Quanto pesa la scomparsa di un marchio così legato alla storia produttiva ticinese?
«La scomparsa o il ridimensionamento di marchi storici e prestigiosi è sempre una cattiva notizia. Bally è un nome conosciuto in tutto il mondo e sinonimo di alta qualità nel suo settore, quindi il territorio perde un punto di riferimento. Nel caso specifico viene trasferita la produzione all’estero, ma il marchio continua a essere operativo e a Caslano proseguiranno l’attività amministrativa e la gestione del marchio ». Perdere un settore così strategico come la produzione di un’azienda ben riconoscibile è sicuramente un fatto negativo per l’industria ticinese. Non si perde solo lavoro, ma anche know-how e competenze, e difficilmente si potrà tornare indietro».
La Svizzera e il Ticino rischiano di diventare sempre più luoghi di gestione e meno di produzione?
«Non credo che faremo questa fine, ma certamente il pericolo esiste e dobbiamo fare di tutto per evitarlo, perché sarebbe un colpo mortale per l’economia svizzera. Negli ultimi decenni la produzione industriale si è ridimensionata, ma ha aumentato il proprio valore aggiunto. Produrre in Svizzera è sempre stato più caro che altrove, ma grazie alla qualità dei prodotti finora siamo riusciti a giustificare i prezzi più elevati. Bisogna vedere se anche in futuro i mercati esteri accetteranno di pagare di più. Produrre in Svizzera significa sviluppare know-how applicato direttamente ai prodotti, ricerca e sviluppo e tecnologie sempre più sofisticate».
Cosa può fare concretamente il Cantone per evitare che altre produzioni seguano lo stesso percorso?
«Bisogna lavorare costantemente sulle condizioni quadro offerte agli imprenditori, migliorandole regolarmente. Purtroppo nella classifica intercantonale della competitività non siamo nella prima parte della graduatoria. Se non vogliamo perdere altre produzioni in Ticino, dobbiamo evitare di addossare ulteriori costi alle imprese e cercare piuttosto di ridurre i costi e snellire le procedure. La burocrazia è eccessiva e va ridotta sensibilmente».

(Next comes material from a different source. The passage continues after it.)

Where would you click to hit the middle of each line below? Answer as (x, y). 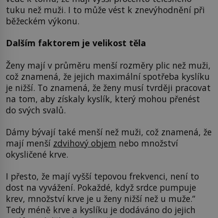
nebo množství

Serve un cambio di strategia?
«Il Ticino fa la sua parte con i mezzi finanziari a disposizione, ma oggi non basta più. Altri Cantoni e territori esteri lavorano costantemente per essere più competitivi. Le autorità devono prendere atto che la situazione è cambiata e non dare per scontato che le aziende resteranno sempre qui. Occorre reagire senza panico ma con una strategia ben definita, fondata sull’innovazione nelle imprese e sulla formazione delle persone».
Il Ticino vuole ancora essere un territorio industriale?
«Ci auguriamo di sì. Il mondo corre verso un contesto in cui la tecnologia è presente in tutti gli ambiti della nostra vita. Per questo l’industria continuerà a essere fondamentale. La sfida sarà mantenere in Ticino le competenze, l’innovazione e la capacità di produrre valore aggiunto».